On Tue, May 28, 2024 at 1:38 PM Alexander Monakov <amona...@ispras.ru> wrote:
>
>
> On Tue, 28 May 2024, Richard Biener wrote:
>
> > > I am a bit confused what you mean by "cheaper". Could it be that we are 
> > > not
> > > on the same page regarding the machine code behind client requests?
> >
> > Probably "cheaper" in register usage.
>
> But it doesn't matter considering that execution under Valgrind is about 40x
> slower than native. The intended use is that the project is rebuilt with
> this instrumentation, run under Valgrind, then discarded.
>
> Here's an argument against inlining: it makes breakpointing on the helper
> possible. And it may be actually necessary.
>
> > I also wondered if valgrind is happy with these when applied to stack space
> > allocated in the caller?  Is there means to verify valgrind picks them up
> > appropriately (as opposed to simply ignore them)?
>
> Yes, it works. Exercising this scenario under gcc.dg does not seem easy, 
> though.
>
> > No idea ;)  But the same argument applies when libgcc from newer compilers
> > suddenly change that "ABI" because the valgrind version built against 
> > changes?
>
> This was raised previously with Jakub.

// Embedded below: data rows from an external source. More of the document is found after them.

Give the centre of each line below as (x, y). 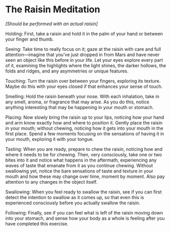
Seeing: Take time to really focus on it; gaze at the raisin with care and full (83, 49)
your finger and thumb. (29, 39)
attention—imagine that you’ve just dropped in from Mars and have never (82, 55)
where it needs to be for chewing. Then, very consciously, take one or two (84, 154)
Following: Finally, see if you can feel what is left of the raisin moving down (84, 212)
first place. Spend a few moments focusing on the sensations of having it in (85, 133)
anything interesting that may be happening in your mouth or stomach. (80, 107)
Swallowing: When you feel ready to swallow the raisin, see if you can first (84, 192)
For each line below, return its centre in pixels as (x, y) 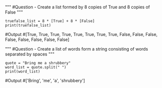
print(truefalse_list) (28, 25)
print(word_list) (23, 71)
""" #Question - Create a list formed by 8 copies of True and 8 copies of (78, 7)
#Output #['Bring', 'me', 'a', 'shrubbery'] (45, 80)
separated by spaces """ (30, 54)
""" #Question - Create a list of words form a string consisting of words (77, 49)
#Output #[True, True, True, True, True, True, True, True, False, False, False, (81, 34)
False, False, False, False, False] (37, 39)
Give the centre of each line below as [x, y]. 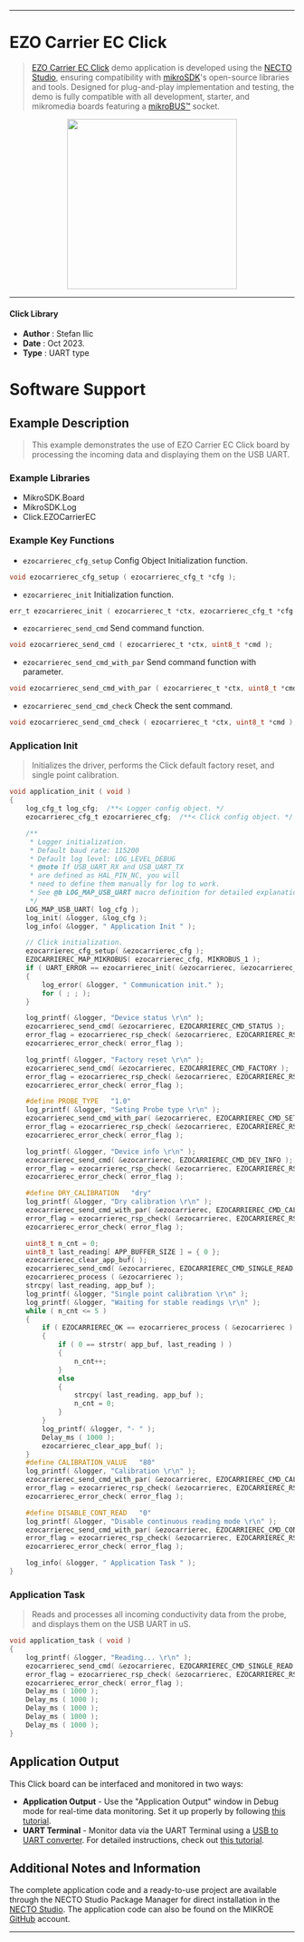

I find it implausible that Valgrind
> folks will make incompatible changes to the client request ABI (they know to
> keep old requests working when ehnancing the interface).

OK, I see.

> > > What about linking a new library with that helper?
> >
> > I guess that would work for me (a static library, that is).  Ideally 
> > valgrind
> > itself would provide it so it's clear its tied to the valgrind version 
> > rather
> > than to a GCC version.
>
> How about packaging all of this separately as a plugin?

Well, sure - but of course I think our plugin API is broken and I rather have
such feature in-tree.  It possibly makes sense for _valgrind_ to host such
a plugin, not so much for GCC itself (because then, just build it in-tree).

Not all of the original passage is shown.